Das Ende der Ölkrise zeichnete sich ab und die Konjunktur zog an. Der Blick auf das erste Quartal 1975 sorgte für erstaunte Gesichter, denn mit 78.000 Neufahrzeugen hatte BMW den alten Rekord von 1973 um rund 50 Prozent übertroffen. Besonders gut hatten sich dabei die Modelle 1502 und 518 verkauft – die allerdings so knapp kalkuliert waren, dass BMW zu diesem Erfolg schrieb: »Besonders bitter: gerade der 1502 und der 518 sind die Wagen, an denen BMW vergleichsweise weniger verdient. Das Unternehmen hat zwar neue Kunden, aber deshalb noch nicht recht viel mehr Geld in der Kasse.«{40}
Zweifellos hatte die Ölkrise den Markt in Bewegung gebracht und die Kräfteverhältnisse verschoben. Vor allem in die Reihen der größeren Hersteller mit ihren Volumenmodellen war Bewegung gekommen, denn die Volkswagen AG hatte sich von der Monokultur der heckgetriebenen Fahrzeuge mit Gebläsekühlung zugunsten von neuen Modellen mit wassergekühltem Frontmotor verabschiedet. Mit diesen neuen Modellen hatte der Wolfsburger Konzern endlich gängige moderne Technikkonzepte umgesetzt, was sich in überbordenden Verkaufszahlen niederschlug.
Dieser durchaus grandios zu nennende Erfolg von VW, direkt nach der verheerenden Ölkrise, brachte die Automobilkonzerne in Deutschland in Verlegenheit. Gerade die traditionellen Anbieter von Mittelklassemodellen wie Ford und Opel mussten erkennen, dass mit Volkswagen plötzlich ein ernstzunehmender Wettbewerber auf den Plan getreten war, über den man vorher eher gelächelt hatte. Fakt war: Während viele Autohersteller in Deutschland unter der Ölkrise stark gelitten hatten, ging VW aus dem vorangegangenen Desaster gestärkt hervor.
Unterdessen hatte Bob Lutz seit seinem Weggang von BMW die Marke Ford durch »Fortschritt durch Feinschliff« auf Kurs gebracht. Durch eine Verdoppelung der Neuwagengarantie von einem halben auf ein ganzes Jahr, eine deutlich umfangreichere Grundausstattung, strengere Qualitätskontrollen und eine modernisierte Optik der Fahrzeuge ging auch Ford gestärkt in die zweite Hälfte des Jahrzehnts. Ford war zwar kein direkter Wettbewerber von BMW – trotzdem dämmerte es in München manchem Manager, dass es wohl ein Fehler gewesen war, Bob Lutz nach so kurzer Zeit gehen zu lassen.

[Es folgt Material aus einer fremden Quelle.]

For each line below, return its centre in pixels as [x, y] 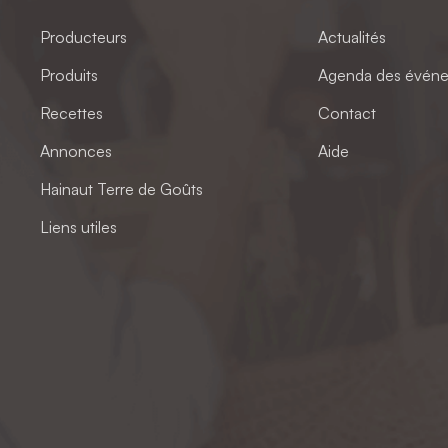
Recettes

Abschied von der »Nischen-Modellpolitik«
Aus München verdichteten sich mittlerweile die Gerüchte bezüglich einer neuen Fahrzeugreihe, die unterhalb der 5er-Reihe angesiedelt sein sollte. Erwartet wurde eine Baureihe, die die kompakte zweitürige 02-Reihe beerben würde. Im Sommer 1975 schließlich rollten die ersten Modelle der 3er-Reihe von BMW (Werkscode E21) von den Bändern. Ebenso wie die 02-Modelle waren die Modelle der 3er-Reihe nur zweitürig lieferbar.
Vorerst sollte es die neuen Modelle ausschließlich mit den weiterentwickelten Vierzylindermotoren des Vorgängers geben. Wahlweise gab es ein Vier- oder Fünfganggetriebe. Was es grundsätzlich nicht gab, waren vier Türen, denn hier sollte der neue 3er ganz bewusst Distanz zur 5er-Reihe halten. Als kostengünstiges Einstiegsmodell behielt BMW jedoch die mit vereinfachter Ausstattung konzipierte Sparversion 1502 bis Juli 1977 im Programm.
Von ihren Proportionen und ihrem Design her kam die neue Baureihe gut bei den Kunden an, allerdings wurde die karge Optik der Stufenhecklimousine, die weitgehend auf Schmuckelemente an Front und Heck verzichtete, kritisiert. Von vorne gesehen wirkte der 3er wohl gut gelungen – von hinten jedoch wurde der direkte Blick auf das lackierte Rückblech zwischen den Heckleuchten kritisiert. »Nacktarsch«, so lautete die gängige despektierliche Bezeichnung für diesen Design-Fauxpas. Aus diesem Grund wurde schon wenige Monate nach Serienanlauf zwischen den Heckleuchten eine schwarze Kunststoffblende montiert, die auch nachträglich bestellt werden konnte.